1) Sit-Ups involved flexion at the hips. The spine is kept mostly neutral, the abs work to keep the spine aligned.

2) Crunches involved curling up the torso with the lower back remaining mostly in contact with the floor i.e. spinal flexion.


We ab brace first, elbows off the floor, good neck pattern, then curl-up against the brace just a little bit, not rising very much; then overlay deep breathing patterns. An incredible ab workout that spares the spine.
The quote above describes what I would call a 'crunch', which is great for the abdominals and doesn't involve a great deal of anything else. So I'm quite confused as to what exactly he has a problem with?

Which is strange, because McGill has a very good reputation in the industry. Part of where the confusion may come from is article you posted isn't written by McGill it just quotes him and others to make a point. However I get the feeling the McGill's quotes don't necessarily represent him fully.

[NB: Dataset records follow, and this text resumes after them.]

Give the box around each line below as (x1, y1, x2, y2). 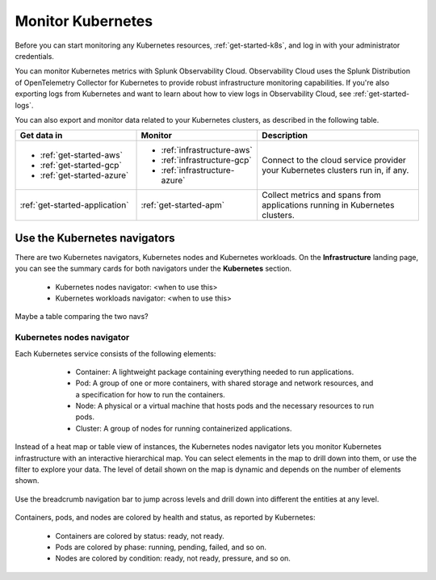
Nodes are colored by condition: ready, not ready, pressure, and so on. (55, 553, 291, 563)
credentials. (15, 51, 54, 61)
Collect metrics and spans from (262, 190, 381, 201)
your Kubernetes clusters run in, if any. (262, 165, 409, 176)
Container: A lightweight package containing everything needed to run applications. (75, 367, 354, 376)
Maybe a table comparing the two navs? (15, 312, 149, 322)
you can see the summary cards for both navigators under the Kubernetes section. (15, 263, 292, 274)
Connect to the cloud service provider (262, 154, 407, 166)
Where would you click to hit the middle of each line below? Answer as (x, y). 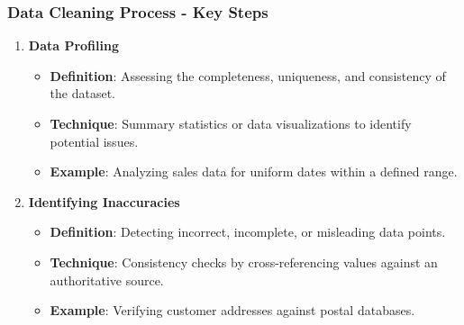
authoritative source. (107, 280)
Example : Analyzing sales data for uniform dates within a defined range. (254, 172)
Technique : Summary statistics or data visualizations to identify (231, 123)
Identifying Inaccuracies (104, 201)
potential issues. (94, 141)
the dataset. (83, 93)
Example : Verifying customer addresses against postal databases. (232, 310)
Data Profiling (73, 45)
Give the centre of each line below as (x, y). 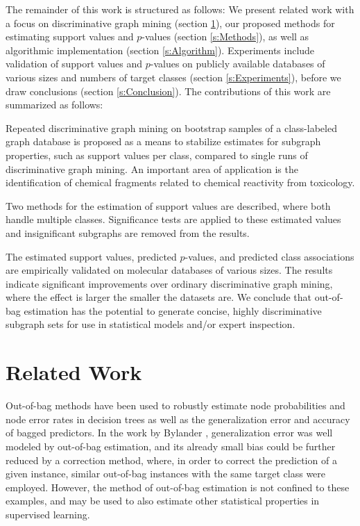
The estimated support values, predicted (91, 256)
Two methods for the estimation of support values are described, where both (168, 205)
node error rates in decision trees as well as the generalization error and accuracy (178, 419)
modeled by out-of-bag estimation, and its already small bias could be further (171, 446)
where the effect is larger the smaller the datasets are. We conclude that (159, 297)
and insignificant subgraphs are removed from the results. (128, 232)
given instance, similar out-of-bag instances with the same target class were (166, 474)
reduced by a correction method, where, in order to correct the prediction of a (171, 460)
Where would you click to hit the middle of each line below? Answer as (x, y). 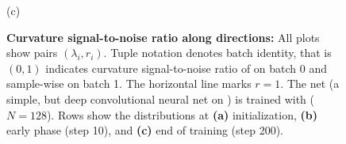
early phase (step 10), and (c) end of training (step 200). (145, 130)
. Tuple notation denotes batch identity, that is (217, 53)
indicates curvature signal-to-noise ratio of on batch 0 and (186, 68)
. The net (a (310, 83)
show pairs (32, 53)
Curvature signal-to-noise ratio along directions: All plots (163, 37)
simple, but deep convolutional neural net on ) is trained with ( (160, 99)
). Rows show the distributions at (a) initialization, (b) (182, 114)
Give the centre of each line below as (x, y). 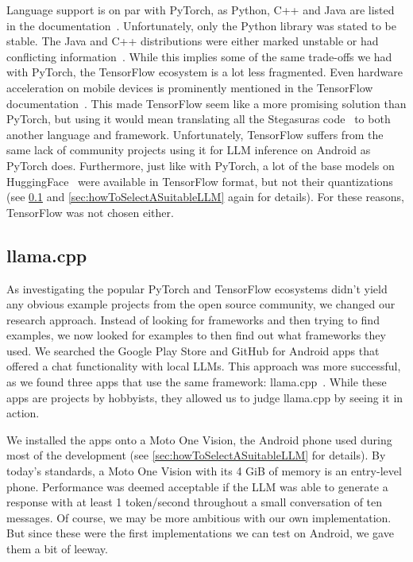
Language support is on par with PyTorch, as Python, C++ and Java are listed (201, 10)
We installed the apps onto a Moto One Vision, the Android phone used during (199, 439)
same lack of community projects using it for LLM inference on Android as (189, 150)
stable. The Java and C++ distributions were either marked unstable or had (193, 41)
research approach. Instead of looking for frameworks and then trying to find (193, 319)
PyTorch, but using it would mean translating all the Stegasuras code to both (199, 119)
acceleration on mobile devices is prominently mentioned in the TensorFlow (190, 87)
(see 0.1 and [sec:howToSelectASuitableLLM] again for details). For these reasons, (205, 197)

BendtheBar 09-15-2012 01:30 PM

Here is McGill. He explains in the first minute what he doesn't like about sit ups/crunches.

BendtheBar 09-15-2012 01:33 PM

Fazc 09-15-2012 03:14 PM

Interesting and yes it does confirm that some of the confusion comes from definition of what a Crunch or Sit-Up is.

See for me this is a Sit-Up. Flexion at the hips, and the back is mostly neutral:

A Crunch is this, pure spinal flexion:

They definitely are not interchangeable terms.

Having said that I can see what he's saying about crunches, and perhaps it's something to bear in mind.

bamazav 09-15-2012 03:38 PM

Good stuff guys. When I have some more time, I want to investigate this more. I have found that when you mention working the core, crunches or situps are usually the first thought people have. I can' t stand either, but that is probably because they DO bother my back so much.